19. AnalogRetriever: Learning Cross-Modal Representations for Analog Circuit Retrieval
Authors: Yihan Wang, Lei Li, Yao Lai, Jing Wang, Yan Lu
Summary: AnalogRetriever introduces cross-modal representation learning to enable retrieval across heterogeneous analog circuit representations — SPICE netlists, schematics, and functional descriptions — which were previously only searchable within a single modality. The approach enables effective IP reuse in analog circuit design workflows.

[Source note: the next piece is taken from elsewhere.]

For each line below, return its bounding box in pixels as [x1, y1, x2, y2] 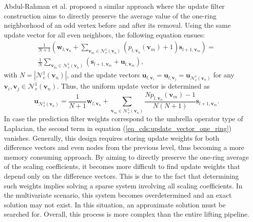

arXiv: arxiv.org/abs/2604.23195 Sources: HuggingFace Daily Papers (#17, 1 upvote) Why trending: EDA (Electronic Design Automation) is increasingly adopting ML; cross-modal retrieval for circuit design is a novel application domain.
20. LASE: Language-Adversarial Speaker Encoding for Indic Cross-Script Identity Preservation
Authors: Venkata Pushpak Teja Menta
Summary: LASE trains speaker encoders adversarially to be invariant to script and accent while preserving speaker identity, enabling consistent voice cloning across English, Hindi, Telugu, and Tamil. The adversarial objective explicitly penalizes language-dependent features in the speaker embedding space.
arXiv: arxiv.org/abs/2605.00777 Sources: HuggingFace Daily Papers (#15, 1 upvote) Why trending: Multilingual voice cloning for Indic languages is underserved; adversarial speaker encoding for cross-script identity is a practical and technically interesting solution.